Ainsi,même si la commune est à l’origine des carences, c’est l’EPCI (ici, Durance-Luberon-Verdon Agglomération) qui est substituée dans les droits et obligations, y compris pour des faits antérieurs au transfert :
« 9. Il résulte des dispositions citées au point 8, à l’application desquelles ne font pas obstacle les dispositions citées au point 7, que le transfert par une commune de compétences à un établissement public de coopération intercommunale implique la substitution de plein droit de cet établissement à la commune dans l’ensemble de ses droits et obligations attachés à cette compétence, y compris lorsque ces obligations trouvent leur origine dans un événement antérieur au transfert. »

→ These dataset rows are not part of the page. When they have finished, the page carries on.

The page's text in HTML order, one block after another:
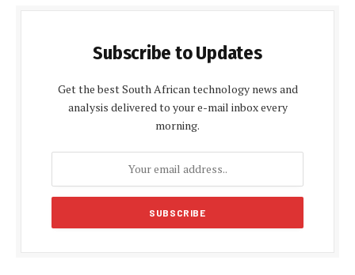
Subscribe to Updates
Get the best South African technology news and
analysis delivered to your e-mail inbox every
morning.
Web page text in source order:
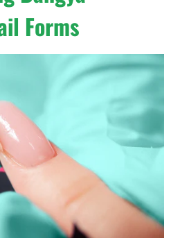
Forms
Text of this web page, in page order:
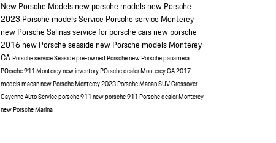
New Porsche Models new porsche models new Porsche
2023 Porsche modelsService Porsche service Monterey
new Porsche Salinasservice for porsche cars new porsche
2016 new Porsche seaside new Porsche models Monterey
CAPorsche service Seasidepre-owned Porschenew Porsche panamera
POrsche 911 Montereynew inventoryPOrsche dealer Monterey CA2017
modelsmacannew Porsche Monterey2023 Porsche MacanSUVCrossover
CayenneAuto Serviceporsche 911new porsche 911Porsche dealer Monterey
new Porsche Marina
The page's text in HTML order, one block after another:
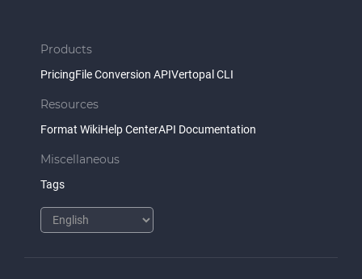
Products
PricingFile Conversion APIVertopal CLI
Resources
Format WikiHelp CenterAPI Documentation
Miscellaneous
Tags
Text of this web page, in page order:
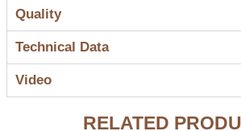
Quality
Technical Data
Video
RELATED
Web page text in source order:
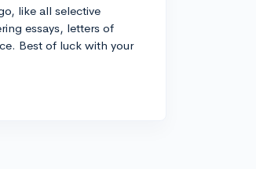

La CAA fait ici une parfaite application de la jurisprudence du Conseil d’État de principe sur le sujet, rendue en 2023 (CE,28 novembre 2023, Communauté d’agglomération de la Provence Verte, n°471274, aux tables du recueil Lebon).

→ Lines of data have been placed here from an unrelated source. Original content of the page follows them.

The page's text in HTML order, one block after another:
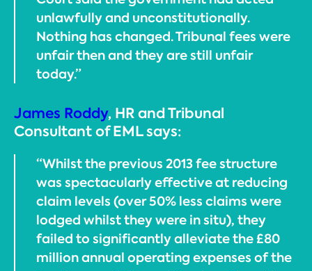
unlawfully and unconstitutionally.
Nothing has changed. Tribunal fees were
unfair then and they are still unfair
today.”
James Roddy, HR and Tribunal
Consultant of EML says:
“Whilst the previous 2013 fee structure
was spectacularly effective at reducing
claim levels (over 50% less claims were
lodged whilst they were in situ), they
failed to significantly alleviate the £80
million annual operating expenses of the
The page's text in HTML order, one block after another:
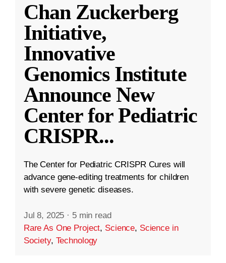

La Communauté d’agglomération a tenté, afin d’écarter sa responsabilité, d’invoquer l’existence d’une convention de gestion pour l’exercice des missions relevant de la GEPU signée avec la Commune en 2021. La CAA a cependant écarté cet argument :
« Si, en l’espèce, la communauté d’agglomération Durance-Luberon-Verdon-Agglomération se prévaut de la convention de gestion pour l’exercice des missions relevant de la gestion des eaux pluviales que son président a signée avec le maire de Corbières-en-Provence le 8 mars 2021 par laquelle ont notamment été définis les éléments constitutifs du système de gestion des eaux pluviales urbaines en excluant une partie des ouvrages rattachés à la voirie,ces stipulations n’ont pas pu avoir pour objet ni pour effet, en application des dispositions rappelées ci-dessus, d’opérer un transfert de l’exercice de cette compétence au profit de la commune de Corbières-en-Provence, la compétence « gestion des eaux pluviales »demeurant exercée au nom et pour le compte de la communauté d’agglomération. »
Considérant que le défaut d’évacuation des eaux dans la rue des Aires avait contribué à l’effondrement, la CAA a considéré que la SCI pourrait, en sa qualité de tiers, invoquer la responsabilité sans faute du gardien du réseau d’eaux pluviales. La Cour opère donc un partage de responsabilité :
- 80 %pour le département (gardien de l’ouvrage public),
- 20 %pour la communauté d’agglomération (gestionnaire de l’écoulement des eaux pluviales).
Conclusion
Ainsi, en cas d’effondrement d’un mur lors d’un épisode de pluie, les collectivités devront garder en mémoire les deux points suivants :
- la circonstance que le mur soit implanté sur une parcelle privée n’empêche pas nécessairement sa qualification d’ouvrage public,et donc l’engagement de la responsabilité de son gardien ;
- la responsabilité tirée de l’insuffisance du réseau d’évacuation des eaux pluviales appartient à la collectivité compétente,y compris pour des désordres intervenus antérieurement au transfert de compétence.